Inevitably, Timberlab — an arm of national contractor Swinerton that focuses on mass timber construction — has had to put some projects on hold.

“We told our clients we can just wait six months to make a purchase,” said Evans. “When we saw the pricing going up, we really felt that this was a short-term issue, and prices would fall back into alignment in due time. On the multifamily side, it certainly put projects on hold.”

Timberlab is currently working on the Ascent, a 25-story, timber-and-concrete tower in Milwaukee, Wis., that will be the tallest timber tower in North America. Their other projects include two timber residential buildings in Seattle — topping out at four and eight stories — the roof of Portland International Airport, and the University of Southern Maine’s student center.

The huge increase in lumber prices was sparked by a unique confluence of factors, including the closure of sawmills during the height of the pandemic, domestic and Canadian lumber producers losing hundreds of acres of forest to wildfires, and a surge of consumers building decks for their homes and outdoor seating areas for their businesses.

“Mills are starting to salvage lumber that had been logged and burned,” said Sam Dicke, a business representative for Timberlab. “We work with a company called Freres Lumber in Lyons, Ore., on the Portland International Airport. They lost a lot of their private forest lands in [last year’s] Beachie Creek fire. More acres burned in 10 days than in the previous 10 years.”

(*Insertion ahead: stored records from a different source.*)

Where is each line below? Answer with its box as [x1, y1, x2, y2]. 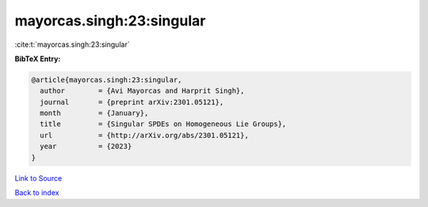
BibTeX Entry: [14, 54, 61, 63]
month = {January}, [40, 109, 149, 118]
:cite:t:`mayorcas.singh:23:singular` [14, 40, 130, 49]
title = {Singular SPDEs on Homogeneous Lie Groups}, [40, 120, 287, 128]
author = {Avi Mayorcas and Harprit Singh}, [40, 86, 245, 95]
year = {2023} [40, 142, 132, 151]
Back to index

While lumber prices have returned to where they were in December 2020, they remain almost double what they were in January 2020, before the start of the pandemic. But, pricing is unlikely to remain inflated long term, construction industry experts argue.

“My personal opinion is that pricing will come back to a normalized level,” said Evans. “The market simply can’t sustain high prices like that for a long period of time. We think by the end of the year, it will be at a much more normal bandwidth.”

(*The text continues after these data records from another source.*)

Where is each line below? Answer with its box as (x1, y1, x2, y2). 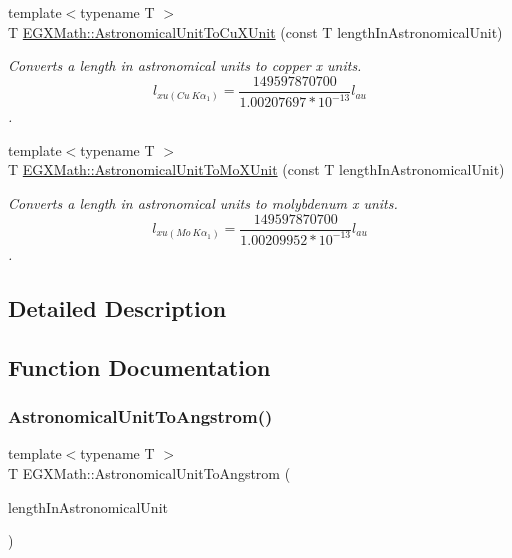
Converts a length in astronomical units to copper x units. (8, 55, 362, 76)
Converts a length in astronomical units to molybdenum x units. (8, 192, 398, 213)
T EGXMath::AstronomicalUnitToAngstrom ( (8, 462, 291, 483)
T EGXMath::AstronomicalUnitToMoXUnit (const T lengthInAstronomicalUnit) (8, 159, 505, 180)
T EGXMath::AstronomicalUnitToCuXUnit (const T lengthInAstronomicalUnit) (8, 21, 503, 42)
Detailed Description (8, 292, 227, 323)
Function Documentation (8, 351, 271, 382)
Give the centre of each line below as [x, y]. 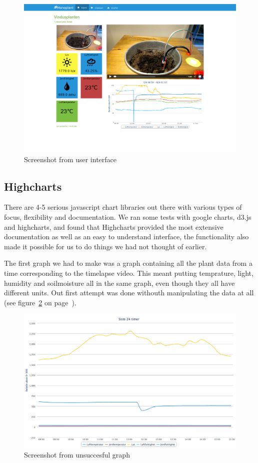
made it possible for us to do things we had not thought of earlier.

Brian Sampson, president of the New York chapter for Associated Builders and Contractors, a construction trade group, felt that costs for lumber and other raw materials would start to normalize during the first quarter of 2022.

“If we fast-forward six months from now, you may lose on the front side, because the cost went up so quickly,” said Sampson. “But, you’re going to be better on the back side with the projects you’re bidding now. When you look at the cost of construction in general, they’re all running at a pretty high rate now. By this time next year, things will have leveled out and become more predictable.”

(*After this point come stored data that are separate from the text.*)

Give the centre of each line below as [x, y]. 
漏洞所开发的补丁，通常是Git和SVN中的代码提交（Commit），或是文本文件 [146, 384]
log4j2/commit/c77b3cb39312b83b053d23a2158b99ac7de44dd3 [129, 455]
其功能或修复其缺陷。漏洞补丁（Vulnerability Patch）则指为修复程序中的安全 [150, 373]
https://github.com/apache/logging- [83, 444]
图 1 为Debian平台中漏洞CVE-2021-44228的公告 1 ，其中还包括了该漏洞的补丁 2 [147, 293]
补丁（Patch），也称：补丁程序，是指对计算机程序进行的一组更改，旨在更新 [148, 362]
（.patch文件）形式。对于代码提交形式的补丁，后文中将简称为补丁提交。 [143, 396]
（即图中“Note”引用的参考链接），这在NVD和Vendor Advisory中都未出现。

In New York City, Sampson said that contractors have certainly been feeling the pinch from elevated lumber and steel prices.

“Incredible volatility puts a lot of stress on the contractors,” said Sampson. “A lot of our contractors have felt that pinch. They’ve had to pay for the added cost of the timber — some of that cost they can pass onto the client, some they can’t, contractually. It’s going to have an impact on the commercial side as well, especially on plywood.”

He added that residential projects, in particular, tend to rely more on timber.

The lumber price increases “had a very profound impact on construction in the city,” said Sampson. “The affordable housing market tends to be a very timber-heavy sector.”

Plus, raw material prices remain elevated across the board, with the cost of roofing shingles up 100 to 200 percent, for instance, and the cost of structural steel and copper remaining quite high. Even construction cost consultant Rider Levett Bucknall reported the highest quarterly increase in construction costs of the past 20 years in its second-quarter report released last week.

“You’re going to continue to see an escalation,” said Sampson. “Amazon and Walmart are the two organizations that are sucking up the great majority of the steel in the country. We’re not looking at a measurable decline in the cost of goods for the next three quarters, until you get into the second quarter of next year. You’re probably talking a good six to nine months.”